Pour warm water into the work bowl of your stand mixer and sprinkle the yeast on top.  Allow the yeast to sit for five minutes.  Add the lukewarm milk and shortening mixture, eggs, sugar, salt, vanilla extract, and half of the flour.  Using the paddle attachment, mix on low speed until the flour is just incorporated and then increase the speed to medium and beat until well combined.  Reduce the speed to low and add the remaining flour.  Beat on medium speed until well combined.  

Switch over to the dough hook attachment and knead the mixture for 3-4 minutes; until the dough is very smooth and has started to pull away from the sides of the bowl.  The dough will still be very sticky, but resist adding more flour.  

Coat a large bowl with nonstick spray and place the dough into the bowl.  Cover with plastic wrap and place in a warm, dry area (I usually go for the top of my refrigerator), until doubled in size; about one hour. 

Turn the dough out onto a well-floured surface and roll out into a rectangle about 3/4-inch in thickness.  The dough will still be very, very soft.  Use a 1-inch biscuit cutter to punch out the donut holes and place them on a floured baking sheet.  You may re-roll any dough scraps to make more donuts, but only do this once so that the donuts will still be very tender. 
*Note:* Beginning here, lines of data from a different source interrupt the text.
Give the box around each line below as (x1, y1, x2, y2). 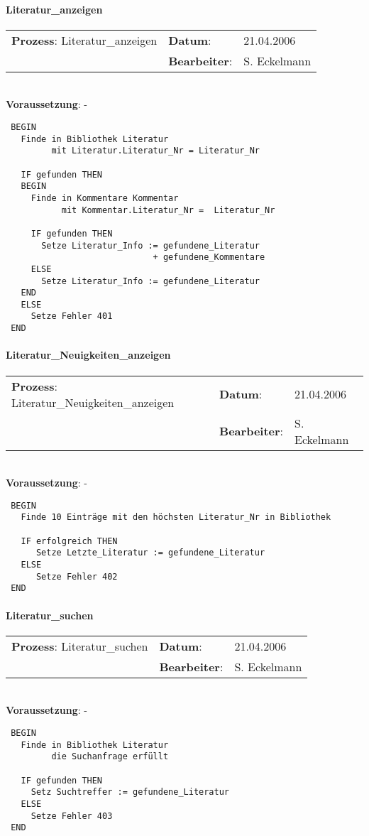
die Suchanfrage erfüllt (51, 751, 169, 762)
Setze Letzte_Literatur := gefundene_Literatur (35, 548, 265, 558)
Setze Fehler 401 (31, 311, 113, 322)
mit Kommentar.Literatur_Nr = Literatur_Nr (61, 205, 275, 215)
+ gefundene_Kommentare (153, 252, 265, 263)
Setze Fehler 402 (35, 571, 118, 582)
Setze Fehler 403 (31, 810, 113, 821)
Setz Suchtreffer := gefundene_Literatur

Cover the baking sheet with a paper towel and allow to rise for 30 minutes.  While the donuts are resting, prepare a frying station and the filling.
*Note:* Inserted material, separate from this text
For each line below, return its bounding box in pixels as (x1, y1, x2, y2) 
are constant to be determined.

Line two large baking sheets with paper towels and set cooling racks on top.  Fit a pastry bag with a 1/4-inch tip and fill with Nutella.  Place the vanilla sugar in a pie plate or shallow bowl. 

Fill your deep fryer with 3 inches of oil and heat until the oil has reached 365 degrees F.  Once the oil has come to temperature, drop the donuts into the oil gently, working with 3 to 4 at a time.  Cook the donuts for 1 minute, then flip, and cook on the opposite side for another minute.  
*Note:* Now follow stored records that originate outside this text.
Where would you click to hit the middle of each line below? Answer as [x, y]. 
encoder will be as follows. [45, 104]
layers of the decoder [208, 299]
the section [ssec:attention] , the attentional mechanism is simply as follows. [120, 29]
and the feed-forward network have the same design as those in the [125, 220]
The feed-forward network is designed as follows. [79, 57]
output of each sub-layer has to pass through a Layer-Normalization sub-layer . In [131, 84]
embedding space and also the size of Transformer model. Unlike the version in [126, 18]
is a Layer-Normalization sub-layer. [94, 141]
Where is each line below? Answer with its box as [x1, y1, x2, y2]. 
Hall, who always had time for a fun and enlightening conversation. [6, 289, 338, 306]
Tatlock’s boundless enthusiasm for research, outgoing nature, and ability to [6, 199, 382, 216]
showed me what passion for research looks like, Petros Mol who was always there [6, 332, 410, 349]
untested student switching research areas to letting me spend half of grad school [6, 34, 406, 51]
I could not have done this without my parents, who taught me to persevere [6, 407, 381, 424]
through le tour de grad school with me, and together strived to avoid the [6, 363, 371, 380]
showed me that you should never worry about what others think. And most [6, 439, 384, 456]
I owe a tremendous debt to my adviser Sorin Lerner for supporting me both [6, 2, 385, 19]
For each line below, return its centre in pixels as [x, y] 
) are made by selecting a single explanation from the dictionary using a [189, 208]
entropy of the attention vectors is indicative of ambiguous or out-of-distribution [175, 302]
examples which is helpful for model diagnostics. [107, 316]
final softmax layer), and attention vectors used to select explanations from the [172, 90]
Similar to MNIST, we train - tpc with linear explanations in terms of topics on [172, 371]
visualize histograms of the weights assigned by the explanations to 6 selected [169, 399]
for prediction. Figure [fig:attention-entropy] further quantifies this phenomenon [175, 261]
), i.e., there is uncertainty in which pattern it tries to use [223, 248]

Transfer the donuts to the vanilla sugar and toss to coat.  Set them on the cooling racks to cool slightly before filling them.  To fill, I used the narrow end of a spoon to punch a small hole into the center of the donut, but you could easily use a chopstick instead.  Then, I stuck the end of my pastry bag into the hole and filled them with about 1 teaspoon of Nutella.  If you have one of those fancy cupcake injectors, you can use that instead, just make sure the tip is not overly large. 

These donuts are best served warm with many cups of coffee and good conversation.  Enjoy! 

*Vanilla sugar is very easy to make, and is a wonderful way to use up empty vanilla bean pods that we would typically discard!  Just stick two or three beans into 2 cups of sugar and store in an airtight container.  Allow the sugar to sit for about a month before using.  This will give the sugar plenty of time to soak up the delicate flavors of the beans.